Does this reflect the artist’s own beliefs? Or is this an indictment of all those who choose to fill the voids in their soul with drugs, gambling, carnality, sugared cereals, etc. instead of seeking spiritual fulfillment from a higher truth?
“Shut cha pussy clot, bitch,” a disembodied voice whispered in my ear as I contemplated this, and I took it as a sign that when you’re standing around on a Tuesday morning trying to make sense of freight train graffiti it’s probably time to get your head out of your ass and find something productive to do. Or, failing that, put more words into your blog.

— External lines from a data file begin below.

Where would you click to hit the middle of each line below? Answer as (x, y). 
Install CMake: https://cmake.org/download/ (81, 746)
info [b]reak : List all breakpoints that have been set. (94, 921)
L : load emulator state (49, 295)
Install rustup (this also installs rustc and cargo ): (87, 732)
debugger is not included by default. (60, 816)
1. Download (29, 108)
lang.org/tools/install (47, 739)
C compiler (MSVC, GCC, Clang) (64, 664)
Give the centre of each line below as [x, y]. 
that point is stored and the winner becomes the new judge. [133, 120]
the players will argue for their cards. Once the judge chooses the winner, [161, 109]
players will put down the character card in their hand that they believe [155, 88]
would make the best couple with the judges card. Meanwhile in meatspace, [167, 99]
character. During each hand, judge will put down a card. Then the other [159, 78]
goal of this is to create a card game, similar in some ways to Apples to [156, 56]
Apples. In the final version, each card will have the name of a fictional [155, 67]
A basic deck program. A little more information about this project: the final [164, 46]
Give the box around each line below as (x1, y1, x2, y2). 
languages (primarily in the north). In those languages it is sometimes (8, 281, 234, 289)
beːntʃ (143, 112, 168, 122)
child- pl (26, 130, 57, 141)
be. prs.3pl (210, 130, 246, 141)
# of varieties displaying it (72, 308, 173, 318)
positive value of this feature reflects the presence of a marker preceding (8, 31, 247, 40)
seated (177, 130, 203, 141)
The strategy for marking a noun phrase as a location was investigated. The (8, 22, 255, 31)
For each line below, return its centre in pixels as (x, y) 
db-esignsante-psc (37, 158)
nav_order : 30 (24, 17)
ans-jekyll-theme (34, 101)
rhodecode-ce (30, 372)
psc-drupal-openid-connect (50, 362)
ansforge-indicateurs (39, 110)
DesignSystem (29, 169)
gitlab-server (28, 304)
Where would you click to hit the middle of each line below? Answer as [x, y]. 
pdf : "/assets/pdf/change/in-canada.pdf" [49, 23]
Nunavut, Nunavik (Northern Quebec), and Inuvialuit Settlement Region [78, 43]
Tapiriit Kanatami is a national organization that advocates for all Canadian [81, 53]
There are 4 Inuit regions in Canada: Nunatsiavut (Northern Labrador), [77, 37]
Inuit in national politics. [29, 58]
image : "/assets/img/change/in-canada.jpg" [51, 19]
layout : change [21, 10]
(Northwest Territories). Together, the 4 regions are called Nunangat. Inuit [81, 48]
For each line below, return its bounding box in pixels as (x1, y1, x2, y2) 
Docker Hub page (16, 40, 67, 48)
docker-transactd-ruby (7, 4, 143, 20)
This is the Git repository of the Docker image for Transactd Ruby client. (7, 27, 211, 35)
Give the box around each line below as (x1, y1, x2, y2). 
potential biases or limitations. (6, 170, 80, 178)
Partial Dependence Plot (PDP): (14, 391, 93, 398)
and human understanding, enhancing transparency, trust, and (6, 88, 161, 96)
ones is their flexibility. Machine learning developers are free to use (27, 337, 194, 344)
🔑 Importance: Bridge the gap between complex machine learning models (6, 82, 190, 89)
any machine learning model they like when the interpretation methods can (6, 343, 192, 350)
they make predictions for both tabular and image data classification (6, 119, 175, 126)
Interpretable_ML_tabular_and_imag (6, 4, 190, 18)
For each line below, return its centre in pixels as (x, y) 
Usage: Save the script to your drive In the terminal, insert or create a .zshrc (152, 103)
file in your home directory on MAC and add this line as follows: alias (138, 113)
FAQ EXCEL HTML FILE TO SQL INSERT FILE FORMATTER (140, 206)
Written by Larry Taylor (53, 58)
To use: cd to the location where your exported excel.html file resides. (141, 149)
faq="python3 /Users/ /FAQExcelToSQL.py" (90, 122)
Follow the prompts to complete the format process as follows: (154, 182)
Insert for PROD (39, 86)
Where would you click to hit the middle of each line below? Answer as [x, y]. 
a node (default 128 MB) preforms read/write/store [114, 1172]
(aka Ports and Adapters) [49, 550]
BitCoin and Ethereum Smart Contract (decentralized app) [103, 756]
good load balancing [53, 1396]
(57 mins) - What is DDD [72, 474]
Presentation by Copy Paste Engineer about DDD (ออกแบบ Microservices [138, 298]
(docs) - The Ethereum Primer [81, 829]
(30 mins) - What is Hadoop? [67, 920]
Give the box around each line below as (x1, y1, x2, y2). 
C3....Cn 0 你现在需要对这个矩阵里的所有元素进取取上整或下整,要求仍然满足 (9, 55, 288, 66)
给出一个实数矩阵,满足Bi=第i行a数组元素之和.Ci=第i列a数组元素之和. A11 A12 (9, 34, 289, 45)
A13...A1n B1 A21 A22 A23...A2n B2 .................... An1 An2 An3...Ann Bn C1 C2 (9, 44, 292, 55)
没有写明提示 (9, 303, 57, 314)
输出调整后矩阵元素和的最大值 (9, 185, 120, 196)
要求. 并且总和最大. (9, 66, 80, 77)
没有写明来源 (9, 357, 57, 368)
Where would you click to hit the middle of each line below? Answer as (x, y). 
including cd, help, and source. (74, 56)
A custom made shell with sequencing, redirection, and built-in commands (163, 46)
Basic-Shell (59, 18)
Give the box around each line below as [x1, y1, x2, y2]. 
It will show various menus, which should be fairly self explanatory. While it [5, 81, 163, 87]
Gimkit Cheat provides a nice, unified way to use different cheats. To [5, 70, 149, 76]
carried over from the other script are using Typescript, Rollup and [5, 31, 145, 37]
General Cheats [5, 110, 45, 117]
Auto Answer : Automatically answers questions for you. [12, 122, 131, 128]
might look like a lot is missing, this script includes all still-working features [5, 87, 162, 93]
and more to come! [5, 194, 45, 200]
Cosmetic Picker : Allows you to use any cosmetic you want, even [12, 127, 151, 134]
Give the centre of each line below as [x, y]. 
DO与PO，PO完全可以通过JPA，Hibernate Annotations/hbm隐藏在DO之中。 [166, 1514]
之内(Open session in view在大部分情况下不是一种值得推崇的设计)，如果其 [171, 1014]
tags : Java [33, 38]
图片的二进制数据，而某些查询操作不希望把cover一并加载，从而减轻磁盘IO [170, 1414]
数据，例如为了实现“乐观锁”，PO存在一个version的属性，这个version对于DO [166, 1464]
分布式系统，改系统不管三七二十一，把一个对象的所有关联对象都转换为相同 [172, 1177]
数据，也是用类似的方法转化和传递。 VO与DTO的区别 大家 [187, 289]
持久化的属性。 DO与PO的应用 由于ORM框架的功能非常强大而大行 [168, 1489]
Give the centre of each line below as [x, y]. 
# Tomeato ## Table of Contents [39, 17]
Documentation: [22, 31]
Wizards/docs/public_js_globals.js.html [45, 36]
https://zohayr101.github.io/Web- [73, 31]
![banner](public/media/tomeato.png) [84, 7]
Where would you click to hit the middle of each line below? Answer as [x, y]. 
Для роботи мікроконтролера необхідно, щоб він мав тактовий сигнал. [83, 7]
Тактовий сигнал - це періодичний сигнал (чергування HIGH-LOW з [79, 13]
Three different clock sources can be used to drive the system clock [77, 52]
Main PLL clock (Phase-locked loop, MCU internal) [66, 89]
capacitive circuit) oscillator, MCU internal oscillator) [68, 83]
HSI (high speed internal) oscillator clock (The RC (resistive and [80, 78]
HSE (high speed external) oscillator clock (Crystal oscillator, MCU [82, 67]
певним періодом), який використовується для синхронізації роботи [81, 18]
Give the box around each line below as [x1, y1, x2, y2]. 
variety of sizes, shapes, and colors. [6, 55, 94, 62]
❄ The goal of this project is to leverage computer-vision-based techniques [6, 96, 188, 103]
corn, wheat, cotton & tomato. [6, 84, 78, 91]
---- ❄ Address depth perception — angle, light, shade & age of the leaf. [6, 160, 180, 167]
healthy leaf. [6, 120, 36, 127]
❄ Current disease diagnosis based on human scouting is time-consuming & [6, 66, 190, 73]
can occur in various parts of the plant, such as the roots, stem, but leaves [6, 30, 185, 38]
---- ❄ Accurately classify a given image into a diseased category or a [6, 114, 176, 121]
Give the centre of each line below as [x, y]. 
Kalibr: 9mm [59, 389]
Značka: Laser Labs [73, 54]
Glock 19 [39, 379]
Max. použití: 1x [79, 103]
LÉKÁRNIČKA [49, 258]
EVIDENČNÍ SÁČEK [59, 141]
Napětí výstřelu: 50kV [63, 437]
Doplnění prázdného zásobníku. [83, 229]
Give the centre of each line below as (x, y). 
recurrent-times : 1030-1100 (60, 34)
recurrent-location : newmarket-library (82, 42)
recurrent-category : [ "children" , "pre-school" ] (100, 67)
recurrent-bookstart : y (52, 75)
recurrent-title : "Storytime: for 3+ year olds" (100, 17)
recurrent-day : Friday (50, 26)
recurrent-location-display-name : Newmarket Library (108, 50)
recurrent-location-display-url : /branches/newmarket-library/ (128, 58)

Speaking of adornments upon the urban landscape, while in Manhattan recently I spotted this vintage Cannondale, notable not only for its attractive color and lack of a front derailleur, but also for the fact that it is making its way into traffic:
Hopefully the owner makes it back from the gym before it is destroyed by an Uber:
I also happened upon this titanium Serotta complete with couplers in the frame:
By simply undoing the couplings I could have easily made off with the bike, instantly doubling my vintage titanium road bike holdings. It is a testament to my integrity that I did not.
Finally, the other day I offhandedly mentioned I wanted a Chevy Spark. Well, I rented a car over the weekend for reasons I won’t bore you with, and look what I happened to wind up with!
Shorter than my Platypus and almost as easy to park, it was in fact everything I hoped it would be and more–basically a Mini Cooper for people who are actually secure with themselves. Looks like you can even get one with a manual transmission and hand-cranked windows for maximum automotive smugness points. If everyone in New York drove one of these instead of their “normal”-sized cars you’d instantly cut traffic in half by virtue of the sheer reduction in automotive square footage alone…though of course if my own impulses are any indication, instead of trading your giant car for this you’d just want to get one of these in addition to the car you already own, thereby increasing traffic volume by 50%.
Things would be really simple if that pesky human nature didn’t always get in the way.